Just because houseplants live indoors in a controlled environment for most — if not all — of the year doesn’t mean their needs don’t change with the seasons.

“To hardcore hobbyists, gardeners and horticulturalists, we refer to any season that’s not the growing season as the dormant season,” says Chris Satch, plant doctor for plant subscription service Horti. “It’s simply a season with less-than-favorable conditions.”

The dead of winter doesn’t have to mean dead plants, though.

We spoke with Satch and other plant experts to find out how to care for houseplants during the colder months. Here are their suggestions.

Transition outdoor plants in

Some houseplants thrive outdoors during spring and summer, especially in high-humidity areas, but they will struggle during winter. If they’re in pots and you can bring them inside, then Eileen Zedd, owner of the Wild & Home Plant Shop in California, recommends doing so as early as possible, when the overnight temperatures start dropping to between 50 and 55 degrees. Julie Czeck, a green goods buyer for Terrain, adds that, for subtropical plants, which includes many houseplants, “if it reaches too close to 40 degrees Fahrenheit, many of them will turn to mush.” Cut back dead leaves or branches when you bring the plants inside, so they can focus their energy on living leaves and new growth.

Check for pests

Before bringing any outdoor plants inside, make sure they are pest-free. Otherwise, all of your indoor plants will be infested before long. If you notice signs of pests — including spider mites, mealybugs and scale — then Brittanii Jackson, of Air By Michelle in Washington, D.C., says to isolate the plant and use a mixture of 1 teaspoon of vinegar per gallon of water to wipe down the leaves. Spray neem oil a few days later to prevent further pests. If it’s a plant with many (or intricate) leaves, she says, “shower your plants” in the bathroom. Jackson also says that, when you buy a new plant, you should “always keep it isolated until you think it’s safe.”


Dust the leaves

“We don’t realize it, but plants collect dust,” Zedd says. “The dust prevents the leaves from taking in the nutrients from the light.” Because there’s already less light during winter, this chore is particularly important. As for tools, Zedd says, use whatever you have on hand: microfiber cloths with a spray of mild soap and water, baby wipes or a feather duster. “I sometimes sit mine in the bathtub and give them a good drink,” she adds.

Put them in light

Because many plants need more than five hours of direct sun a day and there’s less daylight in winter, Satch says to feel free to move your plants around. “The myth that plants hate to be moved is exactly that: a myth. Any plant is happy to move,” he says, “so long as the conditions in the new spot are better.” Position plants in the brightest part of your home, if only for a couple of hours a day.

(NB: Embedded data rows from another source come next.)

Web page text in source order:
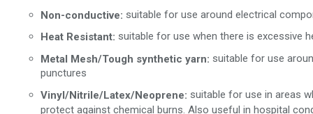
Non-conductive: suitable for use around electrical
Heat Resistant: suitable for use when there is excessive
Metal Mesh/Tough synthetic yarn: suitable for use
punctures
Vinyl/Nitrile/Latex/Neoprene: suitable for use in areas
protect against chemical burns. Also useful in hospital
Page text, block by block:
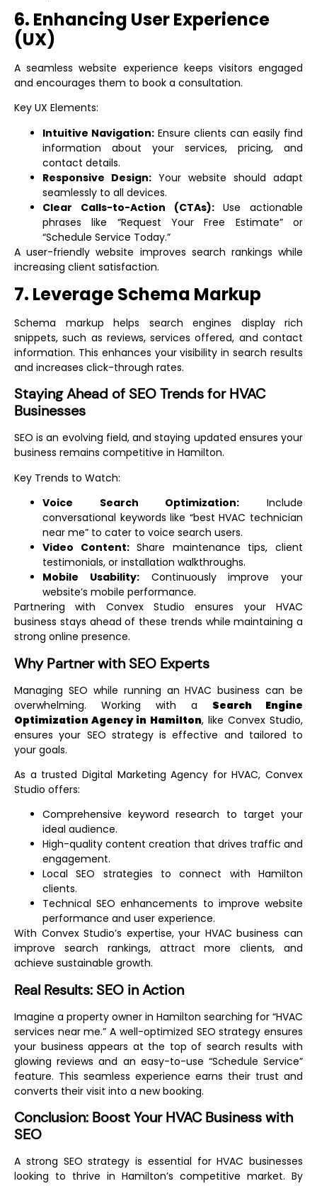
6. Enhancing User Experience
(UX)
A seamless website experience keeps visitors engaged
and encourages them to book a consultation.
Key UX Elements:
Intuitive Navigation: Ensure clients can easily find
information about your services, pricing, and
contact details.
Responsive Design: Your website should adapt
seamlessly to all devices.
Clear Calls-to-Action (CTAs):Use actionable
phrases like “Request Your Free Estimate” or
“Schedule Service Today.”
A user-friendly website improves search rankings while
increasing client satisfaction.
7. Leverage Schema Markup
Schema markup helps search engines display rich
snippets, such as reviews, services offered, and contact
information. This enhances your visibility in search results
and increases click-through rates.
Staying Ahead of SEO Trends for HVAC
Businesses
SEO is an evolving field, and staying updated ensures your
business remains competitive in Hamilton.
Key Trends to Watch:
Voice Search Optimization: Include
conversational keywords like “best HVAC technician
near me” to cater to voice search users.
Video Content:Share maintenance tips, client
testimonials, or installation walkthroughs.
Mobile Usability:Continuously improve your
website’s mobile performance.
Partnering with Convex Studio ensures your HVAC
business stays ahead of these trends while maintaining a
strong online presence.
Why Partner with SEO Experts
Managing SEO while running an HVAC business can be
overwhelming. Working with a Search Engine
Optimization Agency in Hamilton, like Convex Studio,
ensures your SEO strategy is effective and tailored to
your goals.
As a trusted Digital Marketing Agency for HVAC, Convex
Studio offers:
Comprehensive keyword research to target your
ideal audience.
High-quality content creation that drives traffic and
engagement.
Local SEO strategies to connect with Hamilton
clients.
Technical SEO enhancements to improve website
performance and user experience.
With Convex Studio’s expertise, your HVAC business can
improve search rankings, attract more clients, and
achieve sustainable growth.
Real Results: SEO in Action
Imagine a property owner in Hamilton searching for “HVAC
services near me.” A well-optimized SEO strategy ensures
your business appears at the top of search results with
glowing reviews and an easy-to-use “Schedule Service”
feature. This seamless experience earns their trust and
converts their visit into a new booking.
Conclusion: Boost Your HVAC Business with
SEO
A strong SEO strategy is essential for HVAC businesses
looking to thrive in Hamilton’s competitive market. By

“I get light in the morning in my bedroom and then in the afternoon closer to my patio,” Zedd says. “I’ll move my plants around, so they can get a couple of hours of sun.” If it’s hard to find natural light, Jackson recommends investing in grow lights.

Keep plants warm — but not too warm

Cold air from a door, window or other drafty spot will give plants a shock. “It’s important that your plant leaves aren’t hitting the windows,” because the glass is cold, Jackson says. “No open windows, no drafts coming through.” At the same time, keep plants away from direct sources of heat, such as vents, running heaters or fireplaces, so they don’t get hot and dry out. “You don’t want them too hot or too cold,” Zedd says. Most houseplants will do well between 60 and 70 degrees.

Reduce watering

If the air around the plant is cooler, it’s going to take in less water, because there’s less heat and light to help move water through the plant and evaporate it out of the leaves. “So you want to reduce the watering,” Zedd says. “When I talk to people who are new to plants, I tell them to start watering once a week and adjust from there. That’s a good rule of thumb for the wintertime, too.” However, she says, pay more attention to the plant than the schedule. Look to see whether the leaves are getting yellow, brown or crispy, which means they need more water. Likewise, if you put your finger in the first inch of soil and it’s damp, hold off on watering.

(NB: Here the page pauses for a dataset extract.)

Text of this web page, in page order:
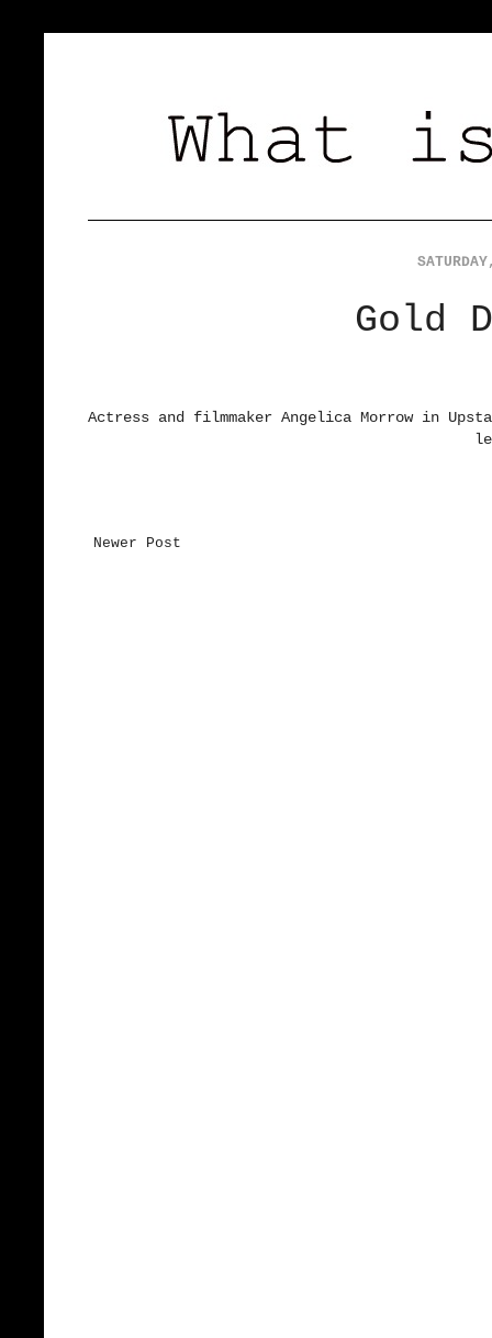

Don’t forget about humidity

Many indoor plants are tropical and prefer more humid air. Humidifiers are an option, but you can also buy — or make — a less expensive and more decorative humidity tray. Put water in a tray filled with pebbles, then set the plant on the rocks. The moisture will evaporate up and around the plant, giving it more humidity than the rest of the room. Some plant experts recommend spray bottles, but Satch says to only use them with orchids, air plants and bromeliads; other plants prefer taking water up through the roots.


Set aside fertilizing

“A lot of plants go dormant during the winter,” Zedd says, “so we don’t need to fertilize them. Less light equals less water equals less growth.”

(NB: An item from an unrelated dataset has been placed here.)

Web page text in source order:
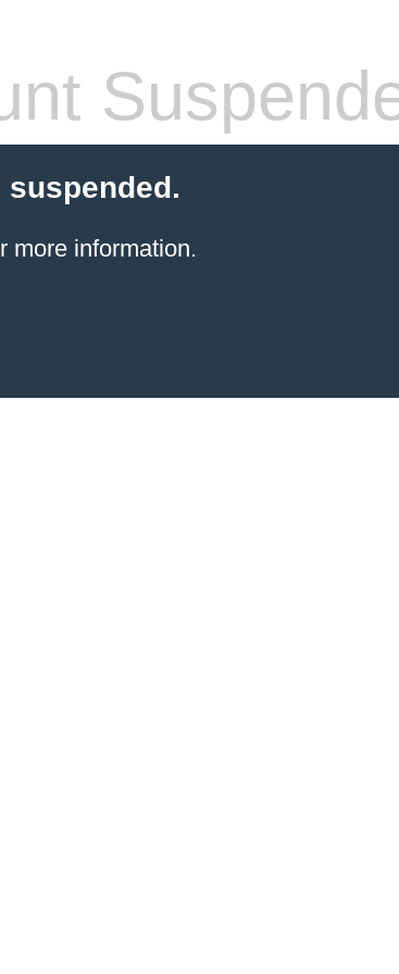
more information.

Jackson agrees: “Fertilizing is very important in the summer and spring months, but not winter.”

Hold off on repotting

Try to wait to repot — which stimulates growth — until spring, when the plant wants to be growing, Czeck says. “If you really need to repot something during the winter, it’s probably not going to kill your plant,” though it’s not ideal and may cause stress. March or April can be a good time for repotting, depending on your climate.